On y voit des scènes crues, des morts, des combats, des victimes approchées au plus près par un photographe au coeur de l'action : "Ce sont des images qu'on ne voit plus aujourd'hui, reconnaît Horst Faas. Le métier a beaucoup changé."
Aujourd'hui, la guerre du Vietnam passe souvent pour un "âge d'or" auprès des photojournalistes. Car le conflit a marqué un tournant dans la photo de guerre, révélant des noms légendaires comme Larry Burrows ou Don McCullin. Et ce au prix de nombreux morts parmi les photographes : 72 victimes rien que chez les Occidentaux. Horst Faas leur a rendu hommage dans un ouvrage, Requiem (éd. Marval), paru en 1997.

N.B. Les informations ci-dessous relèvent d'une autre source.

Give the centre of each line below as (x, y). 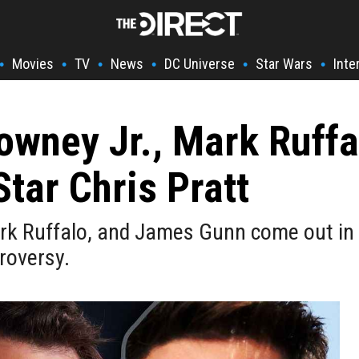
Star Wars (284, 64)
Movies (33, 64)
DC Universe (200, 64)
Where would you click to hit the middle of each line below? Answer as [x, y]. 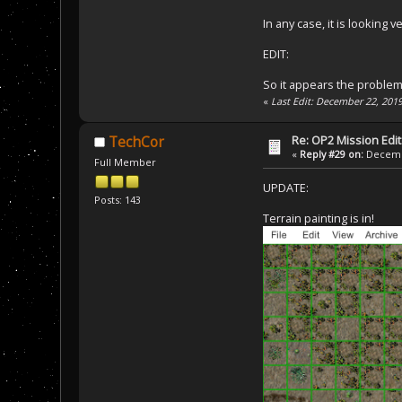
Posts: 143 [117, 200]
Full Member [125, 162]
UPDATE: [286, 188]
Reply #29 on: [332, 153]
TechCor [137, 142]
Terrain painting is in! [319, 218]
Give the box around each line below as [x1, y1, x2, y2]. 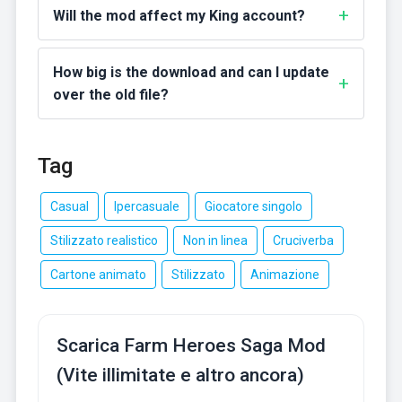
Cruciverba [272, 233, 334, 249]
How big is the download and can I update [52, 64, 329, 82]
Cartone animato [49, 267, 146, 283]
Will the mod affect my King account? [52, 7, 305, 25]
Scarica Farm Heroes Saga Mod [56, 335, 326, 357]
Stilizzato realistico [49, 233, 158, 249]
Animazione [249, 267, 319, 283]
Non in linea [182, 233, 248, 249]

Quand il compare ses photos à celles réalisées en Irak, Horst Faas regrette surtout l'autonomie dont il bénéficiait au Vietnam. "J'allais voir les conducteurs d'hélicoptère et j'essayais de les convaincre de m'emmener. Je leur disais que j'avais ma propre nourriture, mon casque, et en général ça marchait." Sur place, le photographe était en première ligne, partageant le quotidien des marines, les combats. "Les officiers nous laissaient assister aux réunions. Nous pouvions publier des photos de morts si la famille était prévenue avant."

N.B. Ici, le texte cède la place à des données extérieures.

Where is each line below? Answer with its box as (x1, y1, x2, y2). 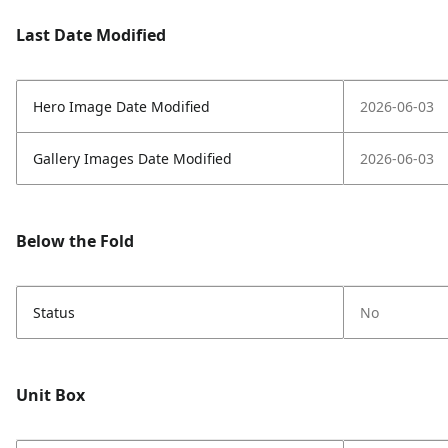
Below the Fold (16, 230, 134, 252)
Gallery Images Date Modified (33, 149, 232, 168)
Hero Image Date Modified (33, 97, 210, 116)
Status (33, 303, 75, 322)
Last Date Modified (16, 24, 166, 46)
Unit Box (16, 384, 85, 406)

Aujourd'hui, dit-il, la guerre est devenue "une bureaucratie. Il faut des autorisations pour tout". L'accès au terrain est limité et, du coup, les photographies montrent surtout l'avant et l'après des combats. Côté censure, l'administration américaine a fixé "des règles bizarres", qui interdisent de prendre la photo d'un blessé sans son autorisation. "Est-ce qu'on demande à ces gens leur autorisation pour leur envoyer des bombes à la figure ?" La technologie et l'amélioration des moyens de communication ont aussi beaucoup pesé sur l'évolution du métier. "Au Vietnam, il fallait 14 minutes pour transmettre une photographie noir et blanc. Une éternité !" Sur le terrain, le photographe restait injoignable plusieurs jours, ce qui lui donnait le temps de réfléchir à son sujet, d'étudier le terrain. "Un vrai luxe que ne connaissent plus les photographes."
Pour autant, explique Horst Faas, les photos de guerre actuelles ne sont pas si mauvaises qu'on le dit. "Il y a de très bons photographes. Mais leurs photos sont noyées dans l'immense masse d'images produites et transmises chaque jour." C'est surtout le désintérêt du public, selon lui, qui explique la tiédeur des publications. "Aujourd'hui, le monde ne veut plus voir ça, les médias achètent des photos people, du divertissement."